Friday, February 28, 2020

Film Review: Rambo - Last Blood



Sexuality/Nudity Mature
Violence Mature
Vulgarity Mature
Anti-Catholic Philosophy Mature


Movies are primarily visual.  And that is why Rambo: Last Blood commits the biggest sin in the Rambo series:  They cut off John Rambo's mullet!

This may seem like a small thing to you.  And to be sure, even at his age Sylvester Stallone still infuses his dark anti-hero with all the intensity he can muster.  But without at that iconic mullet, Rambo felt like he was just a more violent Rocky Balboa.

The movie itself feels like a made-for-DVD, ultra-violent version of Taken.  John Rambo is living on a farm near the Mexican border.  His last blood relative is his niece Gabrielle (Yvette Monreal), a teenager who is about to graduate high school with her whole future ahead of her.  However, she desperately wants to talk to her deadbeat father who lives across the border.  While there she gets kidnapped by human traffickers, necessitating uncle John to come and exact bloody vengeance.

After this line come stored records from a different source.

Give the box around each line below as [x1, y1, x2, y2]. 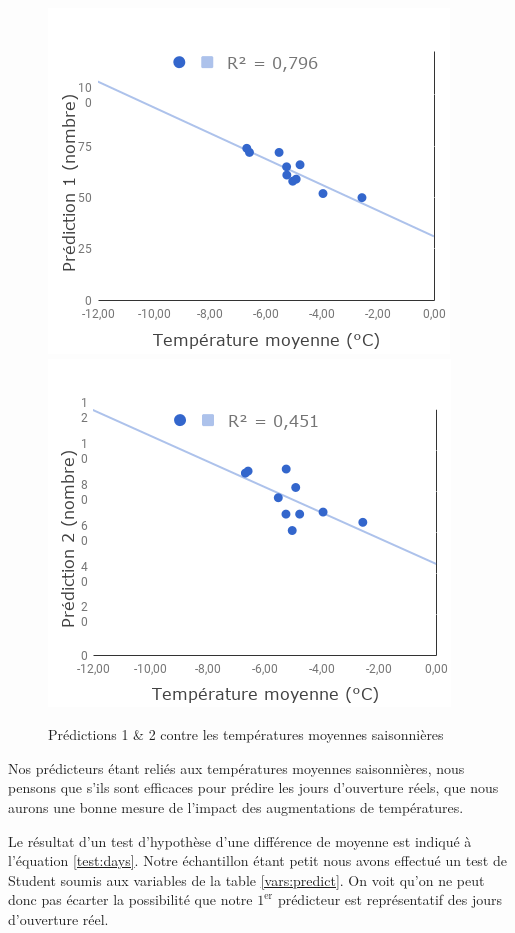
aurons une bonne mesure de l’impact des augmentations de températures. [8, 796, 464, 817]
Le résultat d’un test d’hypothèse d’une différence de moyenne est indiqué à [8, 830, 472, 851]
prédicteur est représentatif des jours [277, 889, 502, 910]
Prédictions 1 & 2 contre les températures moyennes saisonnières [48, 724, 444, 745]
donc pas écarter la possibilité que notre [8, 889, 253, 910]
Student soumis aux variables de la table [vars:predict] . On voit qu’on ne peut [8, 869, 485, 890]
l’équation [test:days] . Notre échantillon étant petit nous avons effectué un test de [8, 850, 507, 871]
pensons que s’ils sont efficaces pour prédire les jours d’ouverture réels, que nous [8, 777, 499, 798]

The first Rambo was a taught action/thriller/satire.  The second two were straight up action extravaganzas.  The fourth tried to make up for Stallone's age with some of the most intense violence I have ever seen in a movie and Last Blood double downs on that.  Stallone and Matthew Cirulnick's screenplay makes sure to establish how utterly inhuman the human traffickers are, so that there is catharsis in their suffering.  This works early on, even when he reaches into someone's chest and cracks their clavicle to torture them.  And the villains continue to pile on more narrative dept so that Rambo's attacks on them continue to be justified.  In culminates in an attack on Rambo's ranch that feels like an installment of Home Alone if it was written by the makers of Saw.  Even though I cheered at each bad guy taken down, I began to feel kind of disgusted as the credits rolled.  As much as all the deaths were earned, all of that bloodshed left a bitter after-taste.  The movie revels in increasingly torturous barbarity towards these evil men.  But there comes a point where when battling with monsters you become a monster.

Stallone is still strong and believable in the role, but this movie doesn't really flow with the kind of style as previous films.  And while simplicity is not necessarily a bad thing in movies (see John Wick), the story feels a bit thin.  We barely get a chance to feel the relationship between John and his niece before the chaos ensues.

And I can guarantee that this movie was not produced with funds from the Mexican Tourism Board.

Rambo: Last Blood, feels like the destructive final act to a series that deserved a better ending.